Which brings us to any prep that you might have to do prior to your appointment. “You can come as you are, even with your makeup on. However, if you’re using medication or anything topical like a Retin-A product, it’s a good idea to inform your aesthetician so they don’t do anything too aggressive.” Better yet, bring along your skincare products so they get a good idea of what your skin’s going through.

2/6 How do I know which one to get?

“Usually you can break down facials into two types– for people who are dealing with problem skin, perhaps acne or skin congestion, and for anti-aging. Most people have both issues,” says Mari.

The best facial is one that’s customized specifically for your skin, according to Gina. “It really depends on your lifestyle, your schedule, and what your skin needs. I think a professional should be in charge of selecting a facial for you. If you’re having a facial done for the very first time, I’d recommend you get a consultation first, so you can tell the professional what you think you need and then they can evaluate your skin and decide for you,” she advises.

Tip: If you notice that your facialist has one standard procedure for all, walk away and never look back.

3/6 What are my options?

A facial generally involves a tailormade combination of products, massage techniques and equipment targeting any specific issues you might have.
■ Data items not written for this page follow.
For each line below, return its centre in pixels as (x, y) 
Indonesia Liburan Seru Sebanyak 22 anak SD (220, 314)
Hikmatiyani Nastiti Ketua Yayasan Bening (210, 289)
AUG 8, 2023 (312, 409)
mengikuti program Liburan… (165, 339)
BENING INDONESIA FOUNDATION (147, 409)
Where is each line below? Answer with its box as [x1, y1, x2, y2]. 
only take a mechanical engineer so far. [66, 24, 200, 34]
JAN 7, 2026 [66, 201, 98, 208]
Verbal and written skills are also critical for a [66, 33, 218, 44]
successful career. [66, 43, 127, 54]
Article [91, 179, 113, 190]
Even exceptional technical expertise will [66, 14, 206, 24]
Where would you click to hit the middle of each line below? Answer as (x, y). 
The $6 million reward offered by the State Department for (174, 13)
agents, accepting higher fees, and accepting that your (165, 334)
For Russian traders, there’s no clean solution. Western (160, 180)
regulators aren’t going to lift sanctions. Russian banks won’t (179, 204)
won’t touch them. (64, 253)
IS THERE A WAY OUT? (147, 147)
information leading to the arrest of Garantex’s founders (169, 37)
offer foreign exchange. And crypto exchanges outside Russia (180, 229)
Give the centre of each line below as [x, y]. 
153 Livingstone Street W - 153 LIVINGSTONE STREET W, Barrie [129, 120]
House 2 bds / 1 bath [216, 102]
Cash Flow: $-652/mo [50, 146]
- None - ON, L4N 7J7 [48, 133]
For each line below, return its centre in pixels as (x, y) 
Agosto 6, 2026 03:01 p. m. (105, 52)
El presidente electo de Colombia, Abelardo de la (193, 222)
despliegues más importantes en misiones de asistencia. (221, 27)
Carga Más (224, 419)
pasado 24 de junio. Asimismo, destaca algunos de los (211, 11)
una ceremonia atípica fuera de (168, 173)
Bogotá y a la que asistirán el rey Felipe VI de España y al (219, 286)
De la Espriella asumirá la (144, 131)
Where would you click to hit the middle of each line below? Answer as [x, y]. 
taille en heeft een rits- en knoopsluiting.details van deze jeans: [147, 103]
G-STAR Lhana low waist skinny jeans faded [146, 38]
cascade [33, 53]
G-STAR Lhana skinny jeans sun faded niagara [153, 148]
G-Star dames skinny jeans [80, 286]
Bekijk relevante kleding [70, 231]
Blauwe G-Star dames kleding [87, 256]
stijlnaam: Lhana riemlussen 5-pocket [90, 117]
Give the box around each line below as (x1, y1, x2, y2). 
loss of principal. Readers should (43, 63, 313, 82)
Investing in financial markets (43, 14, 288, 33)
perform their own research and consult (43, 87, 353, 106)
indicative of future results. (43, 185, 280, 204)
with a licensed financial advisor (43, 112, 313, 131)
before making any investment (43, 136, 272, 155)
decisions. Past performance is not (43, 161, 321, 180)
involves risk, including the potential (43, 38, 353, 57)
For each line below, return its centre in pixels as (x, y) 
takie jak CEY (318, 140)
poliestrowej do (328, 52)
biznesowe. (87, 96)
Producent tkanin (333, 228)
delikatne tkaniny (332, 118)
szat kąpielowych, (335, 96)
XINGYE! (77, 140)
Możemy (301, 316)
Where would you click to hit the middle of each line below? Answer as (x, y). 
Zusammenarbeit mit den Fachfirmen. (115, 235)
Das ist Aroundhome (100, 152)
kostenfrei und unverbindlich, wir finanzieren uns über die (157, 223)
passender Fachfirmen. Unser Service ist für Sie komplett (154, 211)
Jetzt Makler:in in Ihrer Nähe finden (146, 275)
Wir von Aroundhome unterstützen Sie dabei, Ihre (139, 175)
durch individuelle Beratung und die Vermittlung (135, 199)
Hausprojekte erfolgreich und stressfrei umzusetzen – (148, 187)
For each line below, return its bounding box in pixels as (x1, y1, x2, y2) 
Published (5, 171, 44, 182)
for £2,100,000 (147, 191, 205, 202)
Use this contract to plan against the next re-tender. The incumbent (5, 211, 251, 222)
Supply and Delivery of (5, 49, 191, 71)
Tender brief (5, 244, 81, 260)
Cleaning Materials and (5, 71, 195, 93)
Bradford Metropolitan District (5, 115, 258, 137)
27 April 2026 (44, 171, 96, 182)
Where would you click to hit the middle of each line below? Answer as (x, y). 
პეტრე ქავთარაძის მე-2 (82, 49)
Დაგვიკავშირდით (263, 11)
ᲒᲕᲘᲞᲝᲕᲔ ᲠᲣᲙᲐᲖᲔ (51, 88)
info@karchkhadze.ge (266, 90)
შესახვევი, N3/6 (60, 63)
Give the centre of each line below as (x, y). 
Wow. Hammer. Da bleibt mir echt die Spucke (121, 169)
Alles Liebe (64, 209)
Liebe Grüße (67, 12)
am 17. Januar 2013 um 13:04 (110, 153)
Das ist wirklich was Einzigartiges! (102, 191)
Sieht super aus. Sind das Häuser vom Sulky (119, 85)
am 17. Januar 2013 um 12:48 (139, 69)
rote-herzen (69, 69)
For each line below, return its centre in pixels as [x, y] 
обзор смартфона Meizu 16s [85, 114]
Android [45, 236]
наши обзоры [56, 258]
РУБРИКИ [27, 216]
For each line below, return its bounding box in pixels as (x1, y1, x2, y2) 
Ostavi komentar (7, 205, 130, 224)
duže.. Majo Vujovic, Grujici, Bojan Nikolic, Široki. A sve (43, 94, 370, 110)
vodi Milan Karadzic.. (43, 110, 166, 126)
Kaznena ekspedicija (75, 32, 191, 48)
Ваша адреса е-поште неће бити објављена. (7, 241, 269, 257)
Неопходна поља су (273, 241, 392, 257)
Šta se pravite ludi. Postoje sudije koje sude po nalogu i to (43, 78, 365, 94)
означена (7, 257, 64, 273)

“Facials are very creative in terms of the technology used,” says Mari. “A lot of them are layered. For example, you've got microcurrent therapy, which increases oxygen flow and helps elimination of toxins and has anti aging benefits; LED light therapy – the hottest on the market – which uses red, blue and infrared light to re-energize aging, acne-prone, or cellulite-ridden skin; and oxygen facials – a hit with celebs getting red carpet ready! – which nourish the skin with essential vitamins, minerals, amino acids and peptides, by propelling pure oxygen deep into the skin,” Gina explains.

4/6 What’s the deal with peels?

“A peel is generally an acid used to exfoliate and resurface skin; it’s usually a relatively fast procedure which takes about 10 minutes," says Gina. It can be done alone or as part of a facial.
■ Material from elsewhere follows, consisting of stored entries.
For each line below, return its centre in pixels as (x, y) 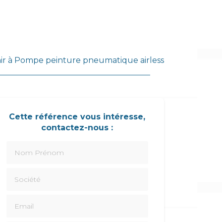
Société (21, 173)
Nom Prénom (33, 146)
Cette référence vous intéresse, (77, 117)
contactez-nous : (77, 128)
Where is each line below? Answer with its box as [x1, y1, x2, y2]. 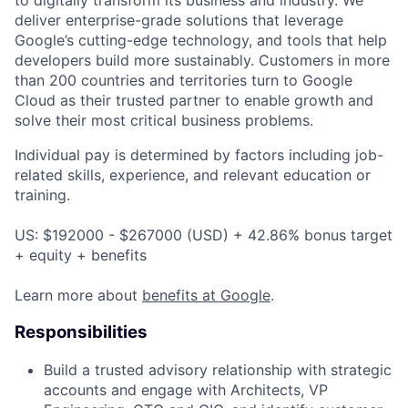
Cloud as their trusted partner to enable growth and [15, 91, 373, 110]
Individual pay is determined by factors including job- [15, 146, 383, 165]
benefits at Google [142, 286, 270, 305]
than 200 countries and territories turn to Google [15, 71, 352, 90]
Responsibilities [15, 321, 148, 343]
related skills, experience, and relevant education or [15, 166, 371, 185]
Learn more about [15, 286, 142, 305]
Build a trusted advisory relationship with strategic [44, 360, 392, 379]
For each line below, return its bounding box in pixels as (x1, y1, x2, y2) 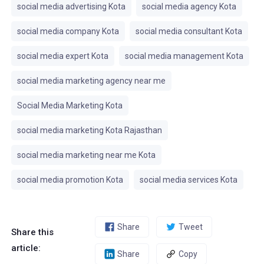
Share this (11, 227, 54, 237)
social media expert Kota (16, 51, 108, 61)
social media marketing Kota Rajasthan (16, 126, 162, 135)
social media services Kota (139, 175, 237, 184)
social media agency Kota (141, 2, 236, 11)
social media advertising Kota (16, 2, 126, 11)
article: (11, 243, 41, 253)
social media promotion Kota (16, 175, 123, 184)
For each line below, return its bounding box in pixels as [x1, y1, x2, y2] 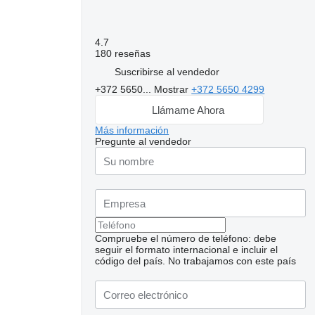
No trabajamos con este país [168, 255, 297, 266]
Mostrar [154, 84, 192, 95]
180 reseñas [95, 48, 151, 59]
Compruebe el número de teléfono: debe [95, 233, 277, 244]
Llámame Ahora [151, 103, 224, 116]
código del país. [95, 255, 166, 266]
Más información [95, 124, 169, 136]
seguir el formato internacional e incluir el [95, 244, 278, 255]
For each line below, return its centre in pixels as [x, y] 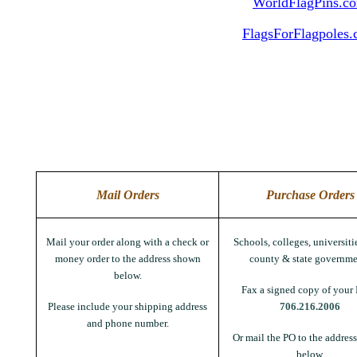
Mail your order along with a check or [127, 242]
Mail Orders [127, 195]
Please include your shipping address [127, 306]
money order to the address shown [127, 259]
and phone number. [127, 323]
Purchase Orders [310, 195]
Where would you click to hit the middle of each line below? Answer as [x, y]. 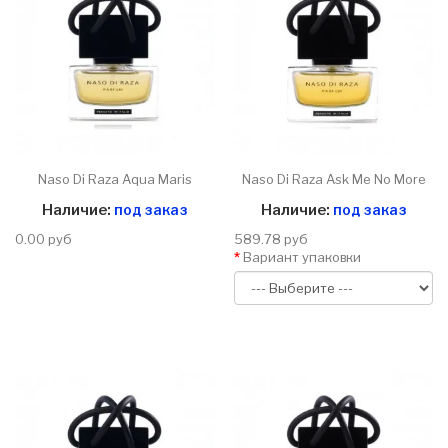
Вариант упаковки [302, 257]
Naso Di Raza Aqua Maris [114, 179]
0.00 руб [43, 239]
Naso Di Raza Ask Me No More [333, 179]
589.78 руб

“Some popular ones are the glycolic peel, which is basically AHA or alpha hydroxyl acids, commonly known as a fruit peel. It's used for normal to oily skin and helps with pigmentation and hydration. Then there's the lactic peel, which is a milder version of AHA. Finally, you've got the mandelic peel, which is great for acne, rosacea and melisma prone skin, and is the most gentle,” she says.

5/6 Sounds good. When do I start and how often do I go in for one?
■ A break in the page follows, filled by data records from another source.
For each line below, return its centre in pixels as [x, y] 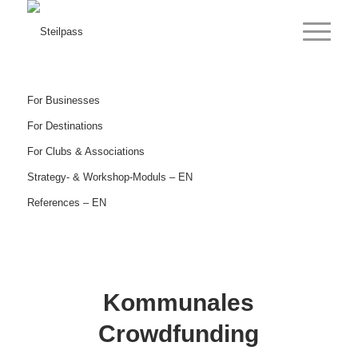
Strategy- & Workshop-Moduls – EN [109, 177]
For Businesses [63, 100]
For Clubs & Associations [86, 151]
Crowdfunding [179, 334]
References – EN [66, 203]
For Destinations [65, 126]
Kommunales [179, 302]
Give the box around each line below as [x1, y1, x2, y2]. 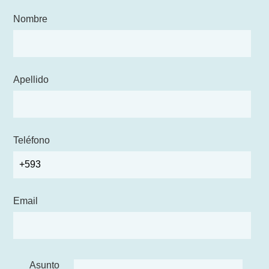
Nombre [13, 13, 48, 24]
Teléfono [13, 134, 50, 145]
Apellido [13, 74, 49, 85]
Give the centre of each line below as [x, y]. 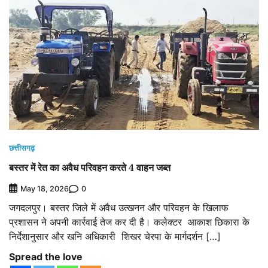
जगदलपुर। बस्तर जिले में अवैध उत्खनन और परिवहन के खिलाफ [119, 208]
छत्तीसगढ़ [22, 148]
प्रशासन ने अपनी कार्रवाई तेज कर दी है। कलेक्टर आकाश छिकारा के [129, 222]
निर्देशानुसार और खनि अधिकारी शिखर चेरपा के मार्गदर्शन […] [115, 237]
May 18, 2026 [45, 189]
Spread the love [46, 257]
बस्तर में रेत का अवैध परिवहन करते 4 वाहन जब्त [90, 167]
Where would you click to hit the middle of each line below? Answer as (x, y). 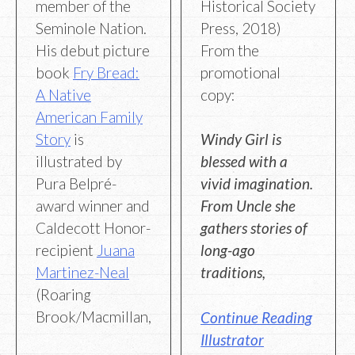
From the (230, 50)
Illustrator (233, 339)
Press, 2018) (241, 28)
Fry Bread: (106, 72)
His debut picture (93, 50)
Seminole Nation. (91, 28)
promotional (241, 72)
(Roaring (63, 294)
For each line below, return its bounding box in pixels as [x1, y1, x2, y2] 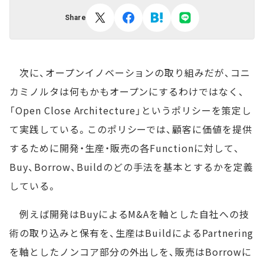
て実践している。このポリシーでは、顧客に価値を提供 [9, 122, 252, 136]
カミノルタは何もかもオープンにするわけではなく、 [9, 84, 245, 98]
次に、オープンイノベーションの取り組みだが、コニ [9, 65, 250, 80]
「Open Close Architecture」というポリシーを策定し [9, 103, 252, 117]
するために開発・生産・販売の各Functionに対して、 [9, 141, 240, 155]
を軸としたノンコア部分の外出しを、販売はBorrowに [9, 245, 252, 259]
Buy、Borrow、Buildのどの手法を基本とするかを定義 [9, 160, 253, 174]
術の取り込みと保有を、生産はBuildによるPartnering [9, 226, 253, 240]
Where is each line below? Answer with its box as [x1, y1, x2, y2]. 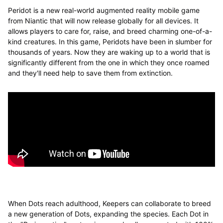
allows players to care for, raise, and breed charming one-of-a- [7, 26, 212, 35]
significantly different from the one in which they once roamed [7, 58, 210, 67]
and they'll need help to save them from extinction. [7, 68, 173, 77]
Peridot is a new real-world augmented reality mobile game [7, 5, 200, 14]
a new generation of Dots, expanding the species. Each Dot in [7, 209, 209, 218]
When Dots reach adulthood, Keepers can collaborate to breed [7, 199, 211, 208]
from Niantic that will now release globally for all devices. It [7, 16, 199, 25]
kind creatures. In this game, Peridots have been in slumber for [7, 37, 212, 46]
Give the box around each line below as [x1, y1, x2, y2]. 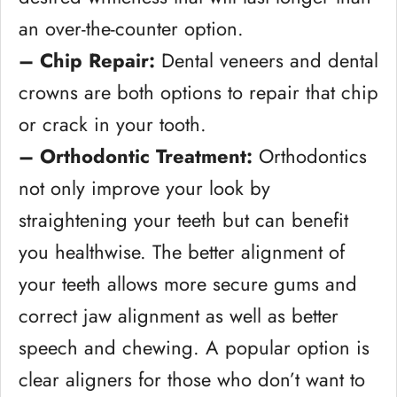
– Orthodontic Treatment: [19, 142, 253, 170]
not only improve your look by [19, 174, 270, 202]
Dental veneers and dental [155, 46, 378, 74]
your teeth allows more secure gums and [19, 269, 357, 298]
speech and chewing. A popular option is [19, 333, 370, 362]
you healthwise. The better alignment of [19, 237, 345, 266]
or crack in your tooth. [19, 110, 206, 138]
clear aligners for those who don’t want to [19, 365, 365, 393]
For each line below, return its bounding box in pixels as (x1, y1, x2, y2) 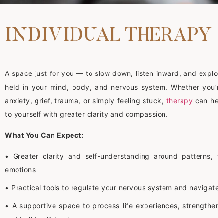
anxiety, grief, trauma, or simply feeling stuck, (5, 96, 166, 105)
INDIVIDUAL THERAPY (5, 26, 212, 46)
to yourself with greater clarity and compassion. (5, 109, 168, 118)
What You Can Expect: (5, 131, 83, 140)
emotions (5, 165, 36, 174)
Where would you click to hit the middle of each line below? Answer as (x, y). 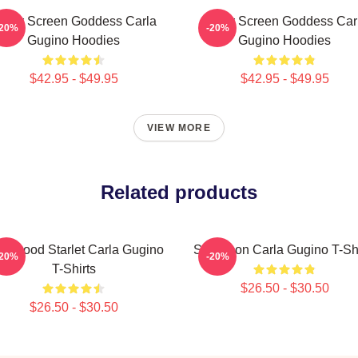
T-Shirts (74, 269)
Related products (179, 192)
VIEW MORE (179, 128)
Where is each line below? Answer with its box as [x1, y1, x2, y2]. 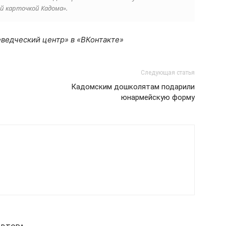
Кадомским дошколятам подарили [71, 82, 195, 91]
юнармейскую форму [121, 93, 195, 102]
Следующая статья [141, 69, 195, 76]
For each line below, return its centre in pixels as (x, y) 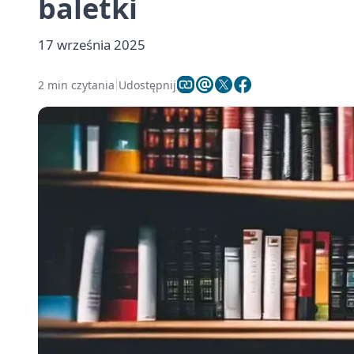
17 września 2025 (92, 45)
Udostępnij (147, 85)
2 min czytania (76, 85)
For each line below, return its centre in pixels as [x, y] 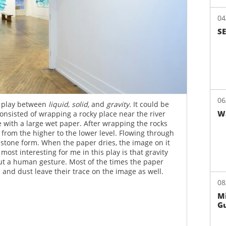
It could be [151, 104]
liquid [58, 104]
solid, [81, 104]
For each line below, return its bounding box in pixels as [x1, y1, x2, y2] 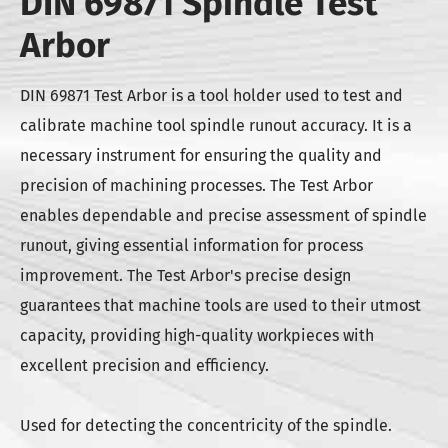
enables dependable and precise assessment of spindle [20, 206, 427, 225]
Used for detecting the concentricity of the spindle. [20, 416, 392, 435]
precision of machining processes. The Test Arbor [20, 176, 373, 195]
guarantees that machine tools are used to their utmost [20, 296, 421, 315]
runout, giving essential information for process [20, 236, 363, 255]
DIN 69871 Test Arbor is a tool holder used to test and [20, 86, 403, 105]
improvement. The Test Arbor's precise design [20, 266, 351, 285]
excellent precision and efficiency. [20, 356, 269, 375]

Turns out, there’s no particular age to start making spa trips for a facial; it all depends on the state of your skin. For normal, non-problematic skin that only needs an anti-aging boost every now and again, she suggests starting at 25, “once a month.” On the other hand, she recommends teenagers dealing with acne to start immediately.

Follow ups depend on various factors. “Every time you get a facial, when to get the next one depend on the time of year, how your hormones are acting, and your general stress levels,” she says. If you're wondering when to come back for another appointment, just ask your therapist.

6/6 Just out of curiosity, do facials for women and men differ in any way?

“You’d be surprised to know that about 30% of our clients are men!" says Gina. "Facials-wise, there’s no real difference; my belief is that it’s what each individual client needs. But male skin tends to be a teeny bit thicker if they shave. That’s probably the only difference,” she says, signing off, leaving me feeling so much wiser as far as facials go.